**Provided data:**
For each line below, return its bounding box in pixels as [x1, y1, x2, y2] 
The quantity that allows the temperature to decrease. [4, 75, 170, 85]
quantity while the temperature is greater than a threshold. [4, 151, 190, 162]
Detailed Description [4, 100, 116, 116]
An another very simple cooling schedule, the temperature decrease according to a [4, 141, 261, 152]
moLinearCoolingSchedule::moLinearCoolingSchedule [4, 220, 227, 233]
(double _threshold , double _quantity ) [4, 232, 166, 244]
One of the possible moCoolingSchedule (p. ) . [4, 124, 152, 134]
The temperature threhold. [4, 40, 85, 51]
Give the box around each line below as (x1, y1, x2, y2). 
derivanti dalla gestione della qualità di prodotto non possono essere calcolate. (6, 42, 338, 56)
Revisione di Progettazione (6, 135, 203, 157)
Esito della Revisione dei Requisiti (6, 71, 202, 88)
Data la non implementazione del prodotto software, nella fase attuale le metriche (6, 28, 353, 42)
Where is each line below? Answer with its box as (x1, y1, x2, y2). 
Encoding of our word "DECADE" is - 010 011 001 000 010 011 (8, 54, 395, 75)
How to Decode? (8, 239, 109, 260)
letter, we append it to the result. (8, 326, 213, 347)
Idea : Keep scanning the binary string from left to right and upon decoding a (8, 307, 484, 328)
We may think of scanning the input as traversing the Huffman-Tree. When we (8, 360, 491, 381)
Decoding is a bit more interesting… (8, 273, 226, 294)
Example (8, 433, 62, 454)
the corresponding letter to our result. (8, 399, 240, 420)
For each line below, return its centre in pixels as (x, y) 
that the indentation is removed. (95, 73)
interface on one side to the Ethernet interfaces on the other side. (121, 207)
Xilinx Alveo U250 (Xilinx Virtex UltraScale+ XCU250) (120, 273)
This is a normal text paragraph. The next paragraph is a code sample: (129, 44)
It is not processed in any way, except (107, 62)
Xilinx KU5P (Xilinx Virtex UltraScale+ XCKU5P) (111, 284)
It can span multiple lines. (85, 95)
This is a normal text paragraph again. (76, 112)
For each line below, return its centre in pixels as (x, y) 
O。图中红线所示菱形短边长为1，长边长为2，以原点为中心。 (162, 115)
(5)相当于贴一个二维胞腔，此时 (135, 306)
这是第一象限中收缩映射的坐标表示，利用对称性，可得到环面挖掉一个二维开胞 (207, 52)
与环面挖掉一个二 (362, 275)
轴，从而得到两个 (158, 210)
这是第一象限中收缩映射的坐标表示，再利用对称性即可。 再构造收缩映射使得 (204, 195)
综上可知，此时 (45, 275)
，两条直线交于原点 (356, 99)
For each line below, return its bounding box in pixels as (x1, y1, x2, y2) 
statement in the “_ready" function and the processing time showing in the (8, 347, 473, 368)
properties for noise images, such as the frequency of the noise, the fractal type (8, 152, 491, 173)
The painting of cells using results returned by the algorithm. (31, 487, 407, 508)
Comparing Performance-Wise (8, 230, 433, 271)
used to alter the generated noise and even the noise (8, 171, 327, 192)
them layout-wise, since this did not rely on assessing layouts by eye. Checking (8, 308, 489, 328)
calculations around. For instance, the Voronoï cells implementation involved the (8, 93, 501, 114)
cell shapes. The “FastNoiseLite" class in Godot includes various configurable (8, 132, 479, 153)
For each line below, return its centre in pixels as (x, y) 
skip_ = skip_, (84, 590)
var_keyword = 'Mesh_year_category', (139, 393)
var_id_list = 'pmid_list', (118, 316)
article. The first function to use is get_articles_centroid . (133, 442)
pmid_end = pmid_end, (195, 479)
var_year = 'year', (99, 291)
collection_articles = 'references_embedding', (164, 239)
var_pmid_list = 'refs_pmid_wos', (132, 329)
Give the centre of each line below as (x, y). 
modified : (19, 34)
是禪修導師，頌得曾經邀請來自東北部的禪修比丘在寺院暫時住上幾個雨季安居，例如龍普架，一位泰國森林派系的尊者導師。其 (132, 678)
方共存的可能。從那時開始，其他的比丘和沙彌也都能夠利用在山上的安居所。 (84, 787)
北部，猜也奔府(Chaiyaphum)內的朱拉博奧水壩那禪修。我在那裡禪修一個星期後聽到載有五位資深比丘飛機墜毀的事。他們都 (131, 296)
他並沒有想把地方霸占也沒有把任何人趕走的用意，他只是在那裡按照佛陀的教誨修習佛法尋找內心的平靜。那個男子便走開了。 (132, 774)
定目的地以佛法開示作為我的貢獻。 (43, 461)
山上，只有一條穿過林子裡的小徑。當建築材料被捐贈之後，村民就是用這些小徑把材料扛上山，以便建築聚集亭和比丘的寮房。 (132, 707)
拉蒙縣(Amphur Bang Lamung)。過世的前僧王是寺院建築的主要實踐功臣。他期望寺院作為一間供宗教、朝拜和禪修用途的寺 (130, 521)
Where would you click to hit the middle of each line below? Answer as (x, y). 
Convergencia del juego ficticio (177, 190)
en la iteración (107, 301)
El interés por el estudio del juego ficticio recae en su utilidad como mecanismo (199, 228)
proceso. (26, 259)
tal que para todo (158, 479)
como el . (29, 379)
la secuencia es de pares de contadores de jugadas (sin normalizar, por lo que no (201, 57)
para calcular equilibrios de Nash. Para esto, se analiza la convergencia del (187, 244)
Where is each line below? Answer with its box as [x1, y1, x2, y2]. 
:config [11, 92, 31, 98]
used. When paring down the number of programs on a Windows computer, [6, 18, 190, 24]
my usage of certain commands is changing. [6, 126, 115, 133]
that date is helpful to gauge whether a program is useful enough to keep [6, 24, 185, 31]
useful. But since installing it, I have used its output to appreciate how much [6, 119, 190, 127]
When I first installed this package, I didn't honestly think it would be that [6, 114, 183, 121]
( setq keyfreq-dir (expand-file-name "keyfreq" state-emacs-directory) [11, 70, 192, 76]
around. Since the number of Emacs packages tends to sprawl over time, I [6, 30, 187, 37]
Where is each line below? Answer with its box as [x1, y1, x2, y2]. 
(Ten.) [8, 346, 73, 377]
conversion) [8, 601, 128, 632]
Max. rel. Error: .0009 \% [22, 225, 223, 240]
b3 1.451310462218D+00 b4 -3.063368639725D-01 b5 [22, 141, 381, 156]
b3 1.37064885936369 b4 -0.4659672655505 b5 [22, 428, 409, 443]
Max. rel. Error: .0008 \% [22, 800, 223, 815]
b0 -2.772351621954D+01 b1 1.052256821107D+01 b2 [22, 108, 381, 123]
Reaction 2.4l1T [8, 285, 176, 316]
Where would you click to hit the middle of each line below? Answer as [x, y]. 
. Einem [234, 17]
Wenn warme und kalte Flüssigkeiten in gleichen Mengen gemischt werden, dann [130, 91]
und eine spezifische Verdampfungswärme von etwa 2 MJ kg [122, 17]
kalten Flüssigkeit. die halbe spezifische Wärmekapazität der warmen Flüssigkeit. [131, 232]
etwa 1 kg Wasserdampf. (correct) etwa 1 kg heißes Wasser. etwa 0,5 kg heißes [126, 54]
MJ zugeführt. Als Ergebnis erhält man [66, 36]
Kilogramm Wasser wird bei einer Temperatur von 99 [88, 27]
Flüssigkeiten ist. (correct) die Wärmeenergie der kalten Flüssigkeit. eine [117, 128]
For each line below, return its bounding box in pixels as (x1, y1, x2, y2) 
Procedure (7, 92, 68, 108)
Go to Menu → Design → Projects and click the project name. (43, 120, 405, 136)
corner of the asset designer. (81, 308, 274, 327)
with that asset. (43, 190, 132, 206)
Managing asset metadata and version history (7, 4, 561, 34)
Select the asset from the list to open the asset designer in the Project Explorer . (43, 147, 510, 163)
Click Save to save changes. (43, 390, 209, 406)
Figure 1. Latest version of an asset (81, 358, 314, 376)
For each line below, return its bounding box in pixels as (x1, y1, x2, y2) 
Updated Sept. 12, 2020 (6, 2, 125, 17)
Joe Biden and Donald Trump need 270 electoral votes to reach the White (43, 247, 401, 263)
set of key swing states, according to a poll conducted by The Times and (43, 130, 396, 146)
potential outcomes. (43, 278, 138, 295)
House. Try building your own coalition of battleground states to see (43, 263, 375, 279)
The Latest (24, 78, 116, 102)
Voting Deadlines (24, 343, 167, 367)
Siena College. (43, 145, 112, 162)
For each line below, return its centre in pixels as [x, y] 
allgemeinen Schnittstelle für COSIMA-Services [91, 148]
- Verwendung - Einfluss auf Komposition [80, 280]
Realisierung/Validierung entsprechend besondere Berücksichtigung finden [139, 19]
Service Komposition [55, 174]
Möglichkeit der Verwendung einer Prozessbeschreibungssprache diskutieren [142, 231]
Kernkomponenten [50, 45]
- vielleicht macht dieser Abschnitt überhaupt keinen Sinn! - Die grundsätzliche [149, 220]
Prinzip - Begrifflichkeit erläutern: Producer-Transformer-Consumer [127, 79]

**Directions:** Transcribe the lines above between the line holding "para calcular equilibrios" and the line holding "( setq keyfreq-dir", inclusive, exactly as they stand and with nothing added.

**Answer below:**
para calcular equilibrios de Nash. Para esto, se analiza la convergencia del (187, 244)
Where is each line below? Answer with its box as [x1, y1, x2, y2]. 
:config [11, 92, 31, 98]
used. When paring down the number of programs on a Windows computer, [6, 18, 190, 24]
my usage of certain commands is changing. [6, 126, 115, 133]
that date is helpful to gauge whether a program is useful enough to keep [6, 24, 185, 31]
useful. But since installing it, I have used its output to appreciate how much [6, 119, 190, 127]
When I first installed this package, I didn't honestly think it would be that [6, 114, 183, 121]
( setq keyfreq-dir (expand-file-name "keyfreq" state-emacs-directory) [11, 70, 192, 76]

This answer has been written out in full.